そこで今回は、マイクロプラスチック問題の内容とエコな取り組みについてご紹介します。

マイクロプラスチック問題とは?

マイクロプラスチックとは、5mm以下の微細なプラスチックごみのこと

マイクロプラスチック問題とは、マイクロプラスチックで誘発される環境問題です。

大きさは5mm以下と大変小さいですが、誘発される問題は決して小さくはありません。

さらに、その小さいサイズ故に回収が難しく、問題解決が困難であると言えます。

ことのきっかけは、海洋生物の生態系の破壊です。

魚類、甲殻類、貝類やカモメといった海鳥、アザラシなどの海洋哺乳類が海水に混ざったマイクロプラスチックを誤食してしまいます。

マイクロプラスチックは消化に適していないため、消化不全や胃潰瘍などの症状を引き起こし、海洋生物の命が奪われてしまうのです。
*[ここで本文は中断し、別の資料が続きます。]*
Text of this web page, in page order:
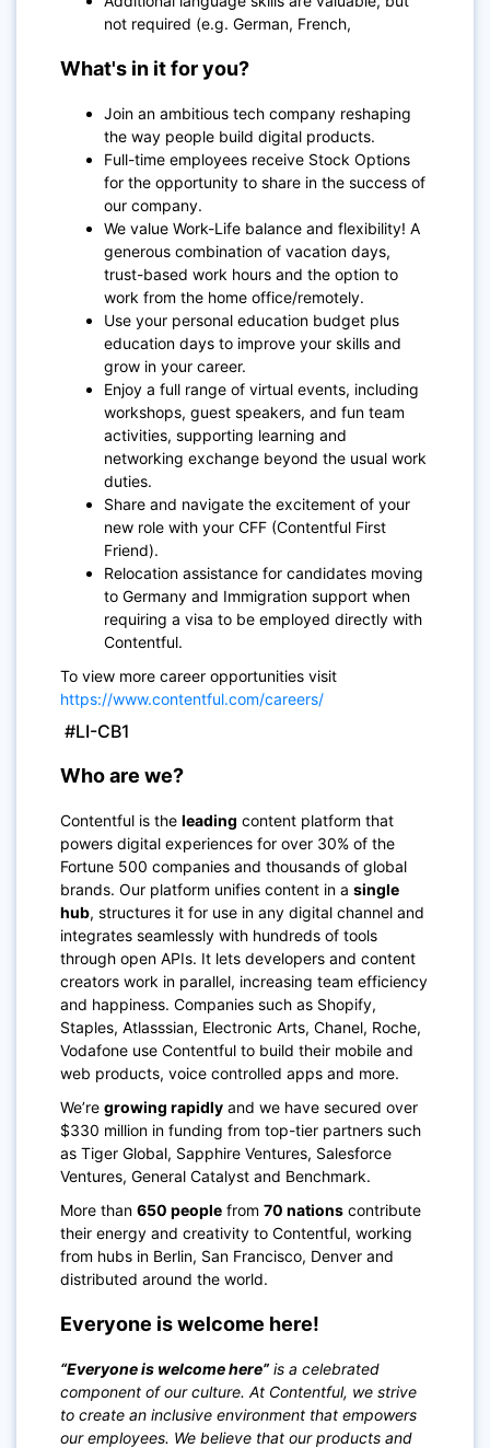
not required (e.g. German, French,
What's in it for you?
Join an ambitious tech company reshaping
the way people build digital products.
Full-time employees receive Stock Options
for the opportunity to share in the success of
our company.
We value Work-Life balance and flexibility! A
generous combination of vacation days,
trust-based work hours and the option to
work from the home office/remotely.
Use your personal education budget plus
education days to improve your skills and
grow in your career.
Enjoy a full range of virtual events, including
workshops, guest speakers, and fun team
activities, supporting learning and
networking exchange beyond the usual work
duties.
Share and navigate the excitement of your
new role with your CFF (Contentful First
Friend).
Relocation assistance for candidates moving
to Germany and Immigration support when
requiring a visa to be employed directly with
Contentful.
To view more career opportunities visit
https://www.contentful.com/careers/
#LI-CB1
Who are we?
Contentful is the leading content platform that
powers digital experiences for over 30% of the
Fortune 500 companies and thousands of global
brands. Our platform unifies content in a single
hub, structures it for use in any digital channel and
integrates seamlessly with hundreds of tools
through open APIs. It lets developers and content
creators work in parallel, increasing team efficiency
and happiness. Companies such as Shopify,
Staples, Atlasssian, Electronic Arts, Chanel, Roche,
Vodafone use Contentful to build their mobile and
web products, voice controlled apps and more.
We’re growing rapidly and we have secured over
$330 million in funding from top-tier partners such
as Tiger Global, Sapphire Ventures, Salesforce
Ventures, General Catalyst and Benchmark.
More than 650 people from 70 nations contribute
their energy and creativity to Contentful, working
from hubs in Berlin, San Francisco, Denver and
distributed around the world.
Everyone is welcome here!
“Everyone is welcome here” is a celebrated
component of our culture. At Contentful, we strive
to create an inclusive environment that empowers
our employees. We believe that our products and
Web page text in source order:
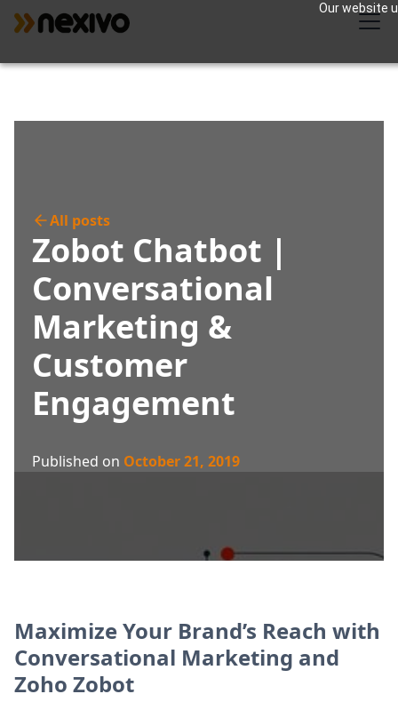
Our website
All posts
Zobot Chatbot |
Conversational
Marketing &
Customer
Engagement
Published on October 21, 2019
Maximize Your Brand’s Reach with
Conversational Marketing and
Zoho Zobot
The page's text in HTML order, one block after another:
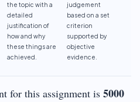
the topic with a
detailed
justification of
how and why
these things are
achieved.
judgement
based on a set
criterion
supported by
objective
evidence.
for this assignment is 5000
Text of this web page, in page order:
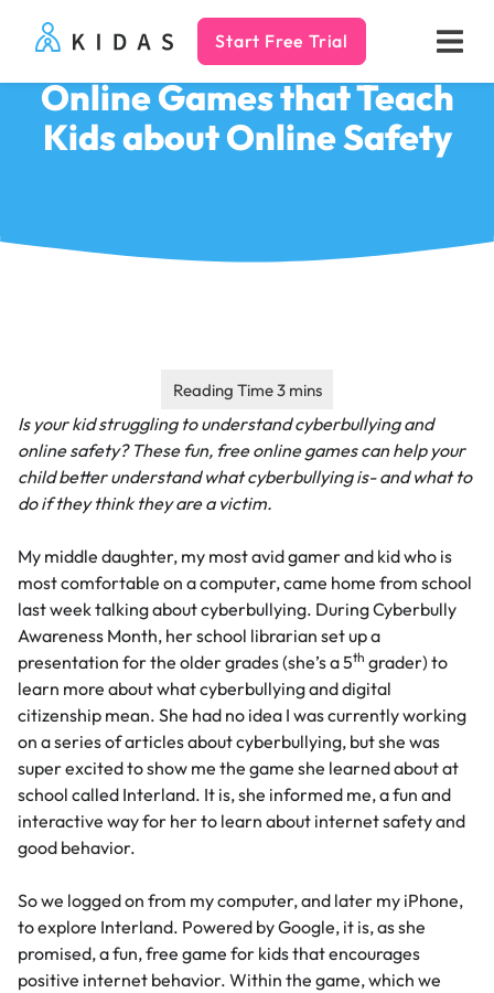
Kidas Start Free Trial
Online Games that Teach
Kids about Online Safety
Is your kid struggling to understand cyberbullying and
online safety? These fun, free online games can help your
child better understand what cyberbullying is- and what to
do if they think they are a victim.
My middle daughter, my most avid gamer and kid who is
most comfortable on a computer, came home from school
last week talking aboutcyberbullying. DuringCyberbully
Awareness Month, her school librarian set up a
presentation for the older grades (she’s a 5th grader) to
learn more about what cyberbullying and digital
citizenship mean. She had no idea I was currently working
on a series of articles about cyberbullying, but she was
super excited to show me the game she learned about at
school called Interland. It is, she informed me, a fun and
interactive way for her to learn about internet safety and
good behavior.
So we logged on from my computer, and later my iPhone,
to explore Interland. Powered by Google, it is, as she
promised, a fun, free game for kids that encourages
positive internet behavior. Within the game, which we
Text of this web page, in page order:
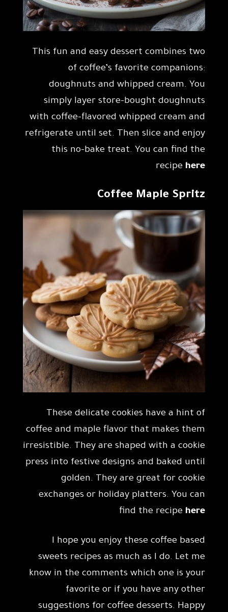
This fun and easy dessert combines two
of coffee’s favorite companions:
doughnuts and whipped cream. You
simply layer store-bought doughnuts
with coffee-flavored whipped cream and
refrigerate until set. Then slice and enjoy
this no-bake treat. You can find the
recipe here
Coffee Maple Spritz
These delicate cookies have a hint of
coffee and maple flavor that makes them
irresistible. They are shaped with a cookie
press into festive designs and baked until
golden. They are great for cookie
exchanges or holiday platters. You can
find the recipe here
I hope you enjoy these coffee based
sweets recipes as much as I do. Let me
know in the comments which one is your
favorite or if you have any other
suggestions for coffee desserts. Happy
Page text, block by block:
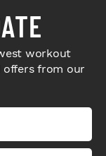
workout
offers from our
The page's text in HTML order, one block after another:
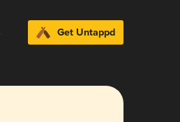
Get Untappd
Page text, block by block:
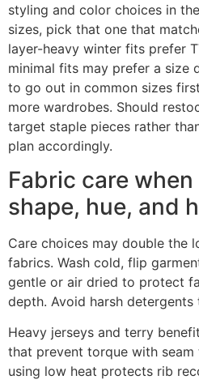
styling and color choices in
sizes, pick that one that
layer-heavy winter fits prefer
minimal fits may prefer a size
to go out in common sizes
more wardrobes. Should
target staple pieces rather
plan accordingly.
Fabric care
shape, hue, and
Care choices may double the
fabrics. Wash cold, flip
gentle or air dried to protect
depth. Avoid harsh detergents
Heavy jerseys and terry
that prevent torque with
using low heat protects rib
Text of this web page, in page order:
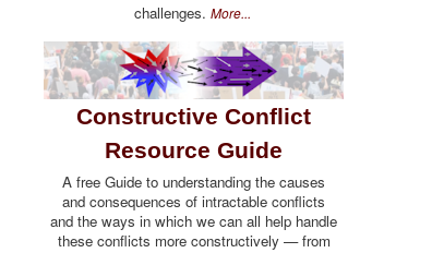
challenges. More...
Constructive Conflict
Resource Guide
A free Guide to understanding the causes
and consequences of intractable conflicts
and the ways in which we can all help handle
these conflicts more constructively — from
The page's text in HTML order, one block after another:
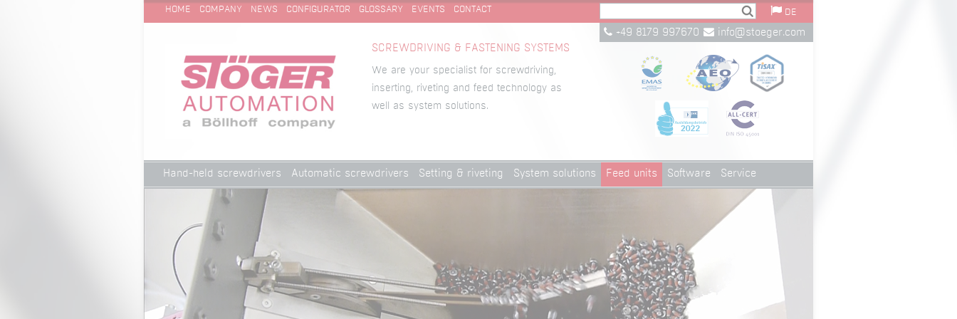
SKIP
HOME COMPANY NEWS CONFIGURATOR GLOSSARY EVENTS CONTACT DE
SCREWDRIVING & FASTENING SYSTEMS
We are your specialist for screwdriving,
inserting, riveting and feed technology as
well as system solutions.
+49 8179 997670 info@stoeger.com
Skip
navigation
Hand-held screwdrivers Automatic screwdrivers Setting & riveting System solutions Feed units Software Service
Technical Cleanliness
Technical Cleanliness
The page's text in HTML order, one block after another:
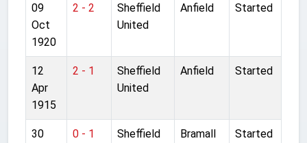
09
Oct
1920
2 - 2
Sheffield
United
Anfield Started
12
Apr
1915
2 - 1
Sheffield
United
Anfield Started
30
0 - 1
Sheffield
Bramall
Started
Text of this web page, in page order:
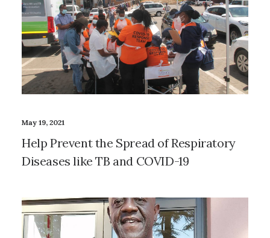
May 19, 2021
Help Prevent the Spread of Respiratory
Diseases like TB and COVID-19
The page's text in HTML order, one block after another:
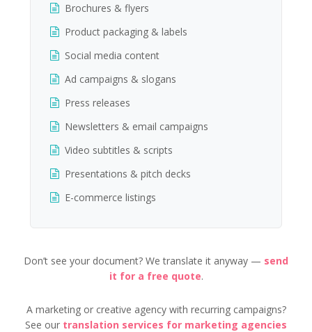
Brochures & flyers
Product packaging & labels
Social media content
Ad campaigns & slogans
Press releases
Newsletters & email campaigns
Video subtitles & scripts
Presentations & pitch decks
E-commerce listings
Don’t see your document? We translate it anyway — send
it for a free quote.
A marketing or creative agency with recurring campaigns?
See our translation services for marketing agencies
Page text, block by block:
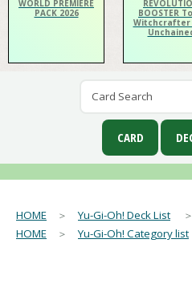
WORLD PREMIERE
PACK 2026
BOOSTER
Witchcrafter
HOME ＞Yu-Gi-Oh! Deck List
HOME ＞Yu-Gi-Oh! Category list
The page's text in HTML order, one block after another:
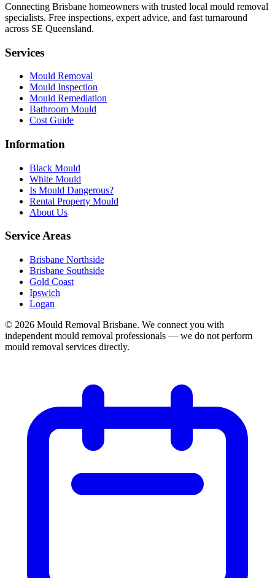
Connecting Brisbane homeowners with trusted local mould removal
specialists. Free inspections, expert advice, and fast turnaround
across SE Queensland.
Services
Mould Removal
Mould Inspection
Mould Remediation
Bathroom Mould
Cost Guide
Information
Black Mould
White Mould
Is Mould Dangerous?
Rental Property Mould
About Us
Service Areas
Brisbane Northside
Brisbane Southside
Gold Coast
Ipswich
Logan
© 2026 Mould Removal Brisbane. We connect you with
independent mould removal professionals — we do not perform
mould removal services directly.
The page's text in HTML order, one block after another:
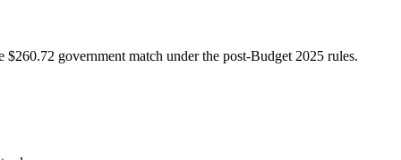
government match under the post-Budget 2025 rules.
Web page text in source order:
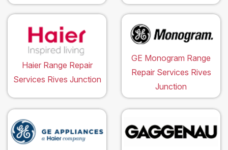
Haier Range Repair
Services Rives Junction
GE Monogram Range
Repair Services Rives
Junction
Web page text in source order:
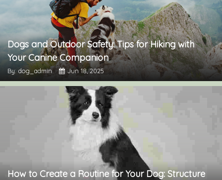
Dogs and Outdoor Safety: Tips for Hiking with
Your Canine Companion
By: dog_admin Jun 18, 2025
How to Create a Routine for Your Dog: Structure
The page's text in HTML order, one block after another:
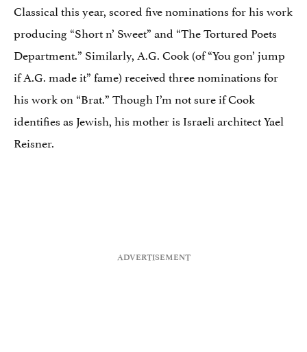
Classical this year, scored five nominations for his work
producing “Short n’ Sweet” and “The Tortured Poets
Department.” Similarly, A.G. Cook (of “You gon’ jump
if A.G. made it” fame) received three nominations for
his work on “Brat.” Though I’m not sure if Cook
identifies as Jewish, his mother is Israeli architect Yael
Reisner.
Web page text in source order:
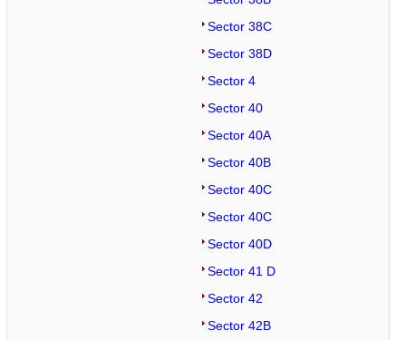
Sector 38C
Sector 38D
Sector 4
Sector 40
Sector 40A
Sector 40B
Sector 40C
Sector 40C
Sector 40D
Sector 41 D
Sector 42
Sector 42B
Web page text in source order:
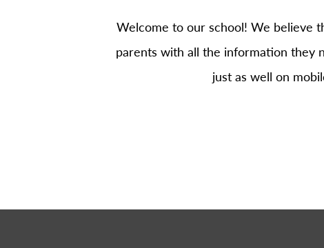
Welcome to our school! We believe
parents with all the information they
just as well on
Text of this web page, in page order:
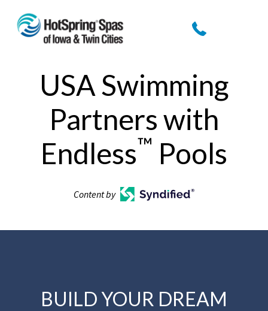
USA Swimming
Partners with
Endless™ Pools
Content by
BUILD YOUR DREAM
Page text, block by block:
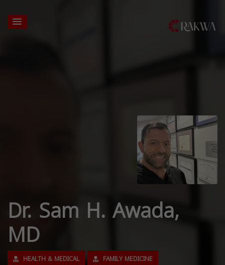
Dr. Sam H. Awada,
MD
HEALTH & MEDICAL FAMILY MEDICINE
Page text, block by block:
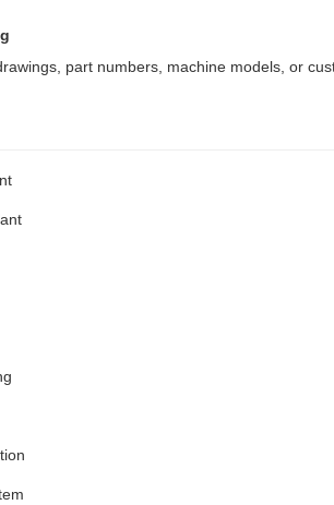
part numbers, machine models, or
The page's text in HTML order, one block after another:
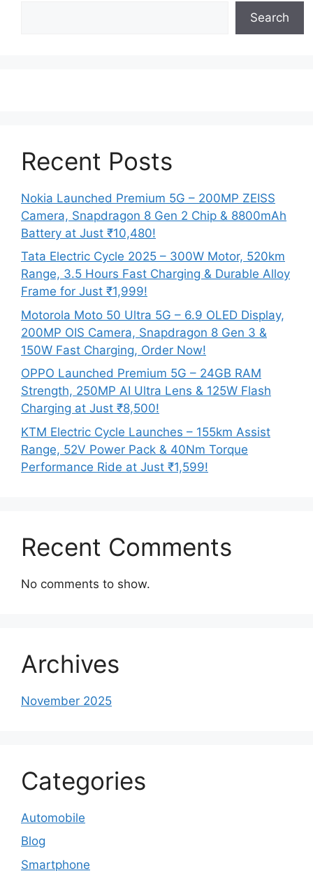
Search
Recent Posts
Nokia Launched Premium 5G – 200MP ZEISS
Camera, Snapdragon 8 Gen 2 Chip & 8800mAh
Battery at Just ₹10,480!
Tata Electric Cycle 2025 – 300W Motor, 520km
Range, 3.5 Hours Fast Charging & Durable Alloy
Frame for Just ₹1,999!
Motorola Moto 50 Ultra 5G – 6.9 OLED Display,
200MP OIS Camera, Snapdragon 8 Gen 3 &
150W Fast Charging, Order Now!
OPPO Launched Premium 5G – 24GB RAM
Strength, 250MP AI Ultra Lens & 125W Flash
Charging at Just ₹8,500!
KTM Electric Cycle Launches – 155km Assist
Range, 52V Power Pack & 40Nm Torque
Performance Ride at Just ₹1,599!
Recent Comments
No comments to show.
Archives
November 2025
Categories
Automobile
Blog
Smartphone
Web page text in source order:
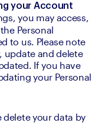
your Account
you may access,
Personal
to us. Please note
update and delete
If you have
your Personal
delete your data by
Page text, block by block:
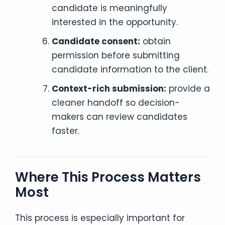
candidate is meaningfully
interested in the opportunity.
Candidate consent: obtain
permission before submitting
candidate information to the client.
Context-rich submission: provide a
cleaner handoff so decision-
makers can review candidates
faster.
Where This Process Matters
Most
This process is especially important for
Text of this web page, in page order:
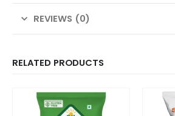
REVIEWS (0)
RELATED PRODUCTS
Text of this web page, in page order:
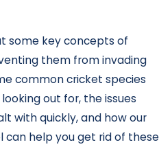
some key concepts of
them from invading
common cricket species
out for, the issues
with quickly, and how our
help you get rid of these
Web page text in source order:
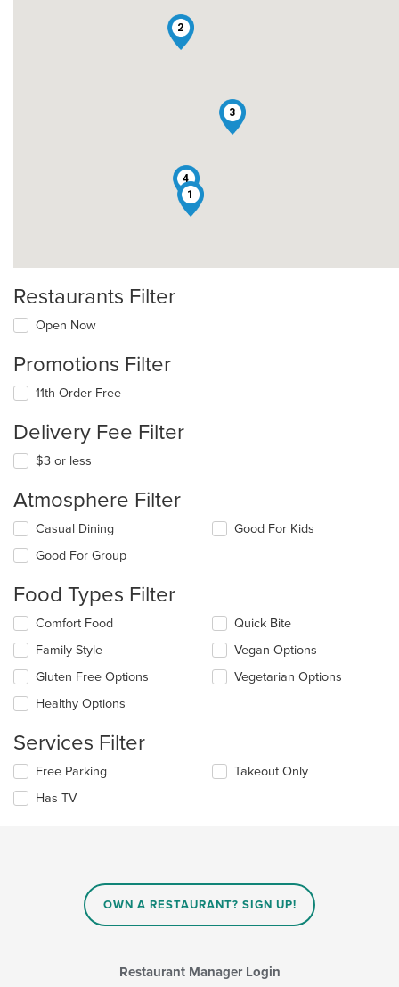
1
2
3
4
Restaurants Filter
Open Now
Promotions Filter
11th Order Free
Delivery Fee Filter
$3 or less
Atmosphere Filter
Selecting/deselecting
following
will
content
in
the
main
content
Casual Dining
Good For Group
Good For Kids
Food Types Filter
Selecting/deselecting
following
checkboxes
will
update
content
in
the
main
content
Comfort Food
Family Style
Gluten Free Options
Healthy Options
Quick Bite
Vegan Options
Vegetarian Options
Services Filter
Selecting/deselecting
following
Free Parking
Has TV
Takeout Only
OWN A RESTAURANT? SIGN UP!
Restaurant Manager Login
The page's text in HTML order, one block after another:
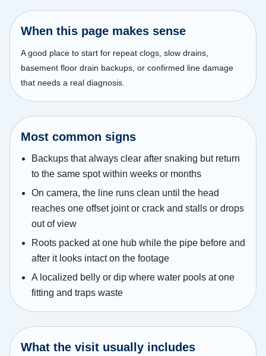
When this page makes sense
A good place to start for repeat clogs, slow drains,
basement floor drain backups, or confirmed line damage
that needs a real diagnosis.
Most common signs
Backups that always clear after snaking but return
to the same spot within weeks or months
On camera, the line runs clean until the head
reaches one offset joint or crack and stalls or drops
out of view
Roots packed at one hub while the pipe before and
after it looks intact on the footage
A localized belly or dip where water pools at one
fitting and traps waste
What the visit usually includes
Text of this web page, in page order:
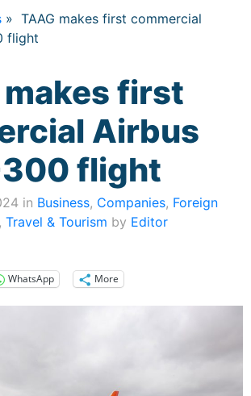
» TAAG makes first commercial
flight
makes first
Airbus
flight
in Business, Companies, Foreign
, Travel & Tourism by Editor
WhatsApp More
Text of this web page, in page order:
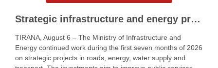
Strategic infrastructure and energy projects advance across Albania
TIRANA, August 6 – The Ministry of Infrastructure and
Energy continued work during the first seven months of 2026
on strategic projects in roads, energy, water supply and
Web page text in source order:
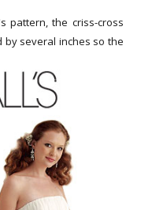
pattern, the criss-cross
several inches so the
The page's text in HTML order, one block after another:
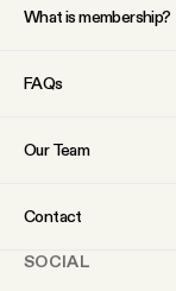
What is membership?
FAQs
Our Team
Contact
SOCIAL
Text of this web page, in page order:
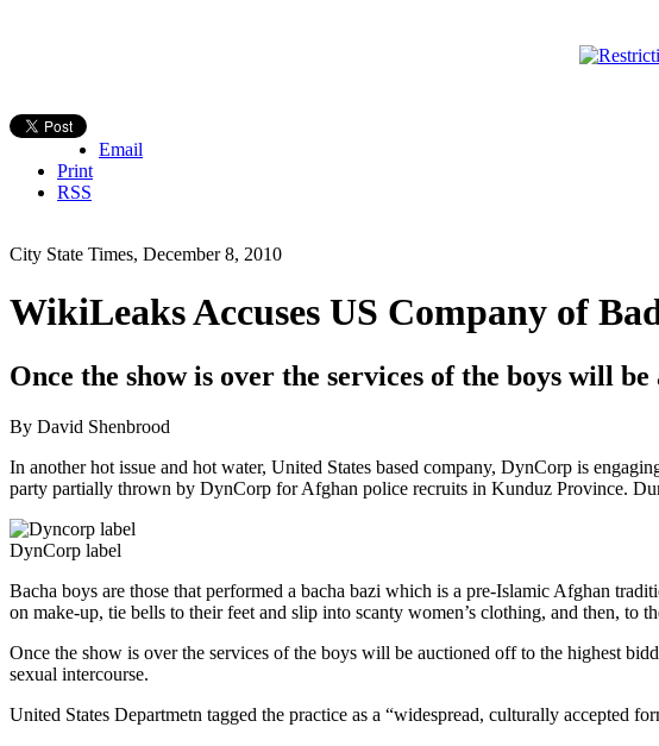
Email
Print
RSS
City State Times, December 8, 2010
WikiLeaks Accuses US Company of
Once the show is over the services of the boys will
By David Shenbrood
In another hot issue and hot water, United States based company, DynCorp is
party partially thrown by DynCorp for Afghan police recruits in Kunduz Province.
DynCorp label
Bacha boys are those that performed a bacha bazi which is a pre-Islamic Afghan
on make-up, tie bells to their feet and slip into scanty women’s clothing, and then,
Once the show is over the services of the boys will be auctioned off to the highest
sexual intercourse.
United States Departmetn tagged the practice as a “widespread, culturally accepted
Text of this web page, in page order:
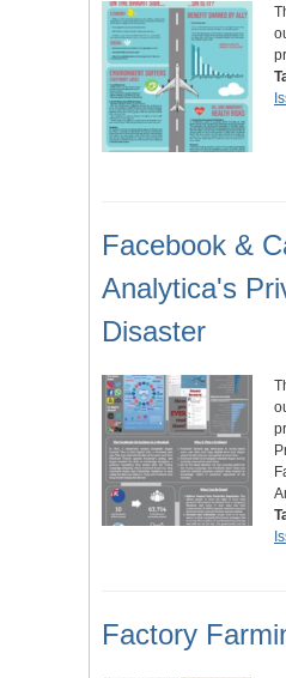
Facebook &
Analytica's
Disaster
Factory
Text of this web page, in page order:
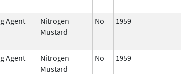
Agent
Nitrogen
Mustard
No 1959
Agent
Nitrogen
Mustard
No 1959
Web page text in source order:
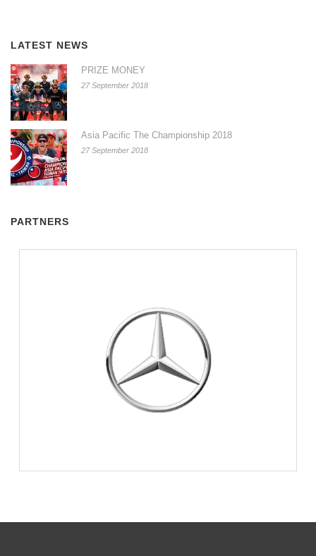
LATEST NEWS
PRIZE MONEY
27 September 2018
Asia Pacific The Championship 2018
27 September 2018
PARTNERS

参照:9割の食塩からマイクロプラスチックを検出|NATIONAL GEOGRAPHIC

マイクロプラスチックの2つの種類

マイクロプラスチックは、以下の2つの種類にわけられます。

1次的マイクロプラスチック

1時的マイクロプラスチックは、非常に小さいサイズで製造されたプラスチックです。

洗顔料や歯磨き粉などのスクラブ剤等に利用されているマイクロビーズなどをいい、排水溝などから海に流出されます。

2次的マイクロプラスチック

発砲スチロールやペットボトルなど、大きめのサイズで製造されたプラスチックが、紫外線や波にさらされて劣化、破砕、細分化されたものです。

このように2次的に細かくなったものを、2次的マイクロプラスチックといいます。

2次的マイクロプラスチックになりやすいものの例として、レジ袋が挙げられます。

風に飛ばされやすく、そのまま海に流れ込んで早く劣化し、マイクロプラスチックに変化してしまうのです。

マイクロプラスチックによる影響

現在、世界中で海洋プラスチックゴミが問題視されており、SDGs(持続可能な開発目標)の目標のひとつ「14:海の豊かさを守ろう」を掲げています。

プラスチックは分解されないため、目に見えないほどの極小サイズになっても半永久的に海をさまよい続け、海流に乗って世界中の海に拡散されているのです。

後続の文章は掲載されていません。